In einem winzigen Augenblick musste er feststellen, wie ihm eine riesige Wampe vor dem Hosenbund wuchs. Seine muskulösen Arme verwandelten sich im Nu in schwabbeliges, untrainiertes Fett. Seine Kleidung wurde bunter von Farben übersättigt. Er trug das Gewand eines fahrenden Händlers und konnte sich kaum eines Ansturms an Panik erwehren. Nur absolute Selbstdisziplin verhinderte, dass er den Magier aus voller Kehle anschrie.
„Keine Sorge, das ist bloß ein Trugbild und bleibt nicht von Dauer und Ihr seid nicht der Einzige, dem das widerfahren ist.“
Der Thärde schaute nach rechts und sah eine ältere, schwarzhaarige Frau mit krummem Rücken, in schmutzige Kleidung gehüllt. Seine Begleitung war mit verfilzter Frisur und schiefer Nase unter zerfurchter Stirn nicht wirklich ein schöner Anblick. Sie trug einen Korb, der über den Schultern festgebunden war, gefüllt mit Kleinkram von niederer Qualität. Jetzt waren sie genau die Reisenden, die durch Dörfer und kleine Siedlungen zogen, um Schnüre, Gürtelschnallen oder Knöpfe loszuwerden. Die Menschen, die am wenigsten Probleme bereiteten und die eine Stadtwache als notwendiges Übel ansah und meistens passieren ließ.

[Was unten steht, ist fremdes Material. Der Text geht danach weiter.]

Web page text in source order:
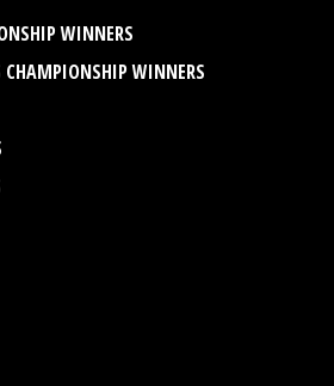
WINNERS
CHAMPIONSHIP WINNERS
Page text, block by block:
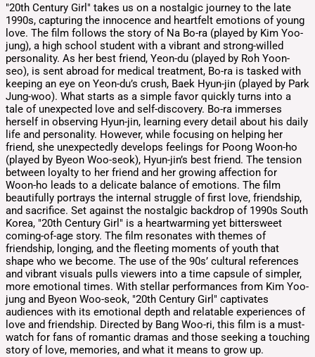
"20th Century Girl" takes us on a nostalgic journey to the late
1990s, capturing the innocence and heartfelt emotions of young
love. The film follows the story of Na Bo-ra (played by Kim Yoo-
jung), a high school student with a vibrant and strong-willed
personality. As her best friend, Yeon-du (played by Roh Yoon-
seo), is sent abroad for medical treatment, Bo-ra is tasked with
keeping an eye on Yeon-du’s crush, Baek Hyun-jin (played by Park
Jung-woo). What starts as a simple favor quickly turns into a
tale of unexpected love and self-discovery. Bo-ra immerses
herself in observing Hyun-jin, learning every detail about his daily
life and personality. However, while focusing on helping her
friend, she unexpectedly develops feelings for Poong Woon-ho
(played by Byeon Woo-seok), Hyun-jin’s best friend. The tension
between loyalty to her friend and her growing affection for
Woon-ho leads to a delicate balance of emotions. The film
beautifully portrays the internal struggle of first love, friendship,
and sacrifice. Set against the nostalgic backdrop of 1990s South
Korea, "20th Century Girl" is a heartwarming yet bittersweet
coming-of-age story. The film resonates with themes of
friendship, longing, and the fleeting moments of youth that
shape who we become. The use of the 90s’ cultural references
and vibrant visuals pulls viewers into a time capsule of simpler,
more emotional times. With stellar performances from Kim Yoo-
jung and Byeon Woo-seok, "20th Century Girl" captivates
audiences with its emotional depth and relatable experiences of
love and friendship. Directed by Bang Woo-ri, this film is a must-
watch for fans of romantic dramas and those seeking a touching
story of love, memories, and what it means to grow up.

Und auch ohne viel Mühe davonjagte.
„Ihr müsst zugeben, hätte ich Euch schöner aussehen lassen, wärt Ihr zu auffällig für die silberne Garde und wir dürften uns einem Verhör stellen. So aber werden sie uns bestimmt unbeschadet Einlass gewähren.“
„Ihr glaubt gar nicht, wie sehr ich Euch hasse.“
Er starrte dem Magier direkt in sein unverändertes Ebenbild und war leider dazu gezwungen anzuerkennen, dass der Plan der beste war, den sie momentan hatten. Und Etaila musste das Land verlassen. Wenn er von Coldwyn auch nicht viel hielt, unterstützte er ihn doch dabei, die Frau zum Reifopass zu führen.

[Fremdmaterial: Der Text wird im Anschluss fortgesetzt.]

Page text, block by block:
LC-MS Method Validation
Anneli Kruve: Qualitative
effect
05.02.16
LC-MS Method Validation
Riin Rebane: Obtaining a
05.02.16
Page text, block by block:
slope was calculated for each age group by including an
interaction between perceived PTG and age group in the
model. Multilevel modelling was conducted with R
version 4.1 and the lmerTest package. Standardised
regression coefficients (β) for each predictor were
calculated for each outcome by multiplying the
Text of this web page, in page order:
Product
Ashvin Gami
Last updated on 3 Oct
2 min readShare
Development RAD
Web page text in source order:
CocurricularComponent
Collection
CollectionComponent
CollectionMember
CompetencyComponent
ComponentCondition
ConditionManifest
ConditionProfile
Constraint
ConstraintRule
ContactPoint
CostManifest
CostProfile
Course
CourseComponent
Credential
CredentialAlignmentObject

„Oh doch, ich kann mir gut vorstellen, wie sehr Ihr mich verachtet. Ich habe den Ruf eines Trunkenbolds und Frauenhelden und es gefällt Euch nicht, dass so jemand in Notzeiten Verantwortung trägt. Aber nun muss es so sein.“
„Vorerst Coldwyn, nur für eine gewisse Zeit“, sagte Tregardis nicht sonderlich überzeugt von dem, was er erzählte. Und sie schritten weiter den Abhang hinab, während der Thärde sich erst mal an die auffällige magische Aura gewöhnen musste. Er konnte kaum das Gleichgewicht halten und ging in Schlangenlinien hin und her wankend den Pass entlang.
Coldwyn unterdrückte mit viel Mühe ein böses Lachen.
Doch als der beleibte Thärde ins Wanken geriet, stolperte und ungebremst in eine Pfütze fiel, prustete ein warmes Gelächter nur so aus ihm heraus.
Das dauerte so lange, bis ihn ein dickliches Gesicht, ihm zugewandt, böse ermahnte, damit aufzuhören.